With several noteworthy projects under her belt, Huh cites much of her success to the Upper East Side loft she transformed in 2019 as part of the 47th annual Kips Bay Decorator Show House. (Huh, along with 21 other designers, was tasked with designing a room in an empty estate for a charitable cause.) With colorful, Braque-inspired wallpaper (custom from Fromental), a marble-topped antique table from the 1930s, a sprawling, six-foot-long brass chandelier, and other elements of worldly bohemia, Huh designed the space to be “a fantastical studio belonging to an eccentric artist who travels all over the world and does whatever she wants.”

The project introduced a bigger part of the world to Huh’s vision. She finds inspiration from the comingling of cultures, referencing the Silk Road and the “mishmash of things that emerged during that long journey for rare goods” as a current source of fascination. As a Korean American, incorporating global influences into her work is something she’s especially passionate about. “I just really love that interplay,” she muses.

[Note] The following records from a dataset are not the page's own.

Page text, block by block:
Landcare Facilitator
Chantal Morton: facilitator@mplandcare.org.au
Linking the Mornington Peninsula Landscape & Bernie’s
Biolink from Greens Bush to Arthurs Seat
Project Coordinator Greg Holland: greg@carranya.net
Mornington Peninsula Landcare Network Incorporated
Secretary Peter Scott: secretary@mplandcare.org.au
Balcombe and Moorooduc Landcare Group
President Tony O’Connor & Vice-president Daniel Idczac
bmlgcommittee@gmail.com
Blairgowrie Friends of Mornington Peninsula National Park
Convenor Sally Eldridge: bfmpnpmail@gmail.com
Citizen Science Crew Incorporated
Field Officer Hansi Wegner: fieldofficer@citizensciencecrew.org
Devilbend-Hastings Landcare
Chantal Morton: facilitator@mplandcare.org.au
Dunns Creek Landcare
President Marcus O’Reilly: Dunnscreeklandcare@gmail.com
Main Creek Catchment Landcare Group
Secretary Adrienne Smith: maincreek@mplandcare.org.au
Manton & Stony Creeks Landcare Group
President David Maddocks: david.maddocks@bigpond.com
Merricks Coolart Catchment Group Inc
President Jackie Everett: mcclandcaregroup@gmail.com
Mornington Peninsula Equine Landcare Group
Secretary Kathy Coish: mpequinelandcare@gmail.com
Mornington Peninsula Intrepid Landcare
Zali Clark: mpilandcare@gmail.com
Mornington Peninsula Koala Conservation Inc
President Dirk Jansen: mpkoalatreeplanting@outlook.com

Up next for Huh are historic tudors in Westchester and Chicago, town houses in New York, a ski house in Jackson Hole, and a new extension to the Point Grace resort in Turks and Caicos. (Huh has been working with the five-star property since 2019, giving its suites, cottages, lobby, and restaurant stylish and noteworthy makeovers.) But it’s the world of product design that’s got her buzzing with excitement these days: In a few months, she’ll release a collection of Korean-inspired wallpaper with Fromental; the collaboration follows the collection of tiles she created with AKDO in 2018 and the line of ornate hardware she designed with Modern Matters earlier this year. “It’s just so fun, applied art. You know? Designing something and then using it.”

Share:
Recommended for You
Sign up to AVENUE Weekly
© 2024 Cohen Media Publications LLC. All rights reserved.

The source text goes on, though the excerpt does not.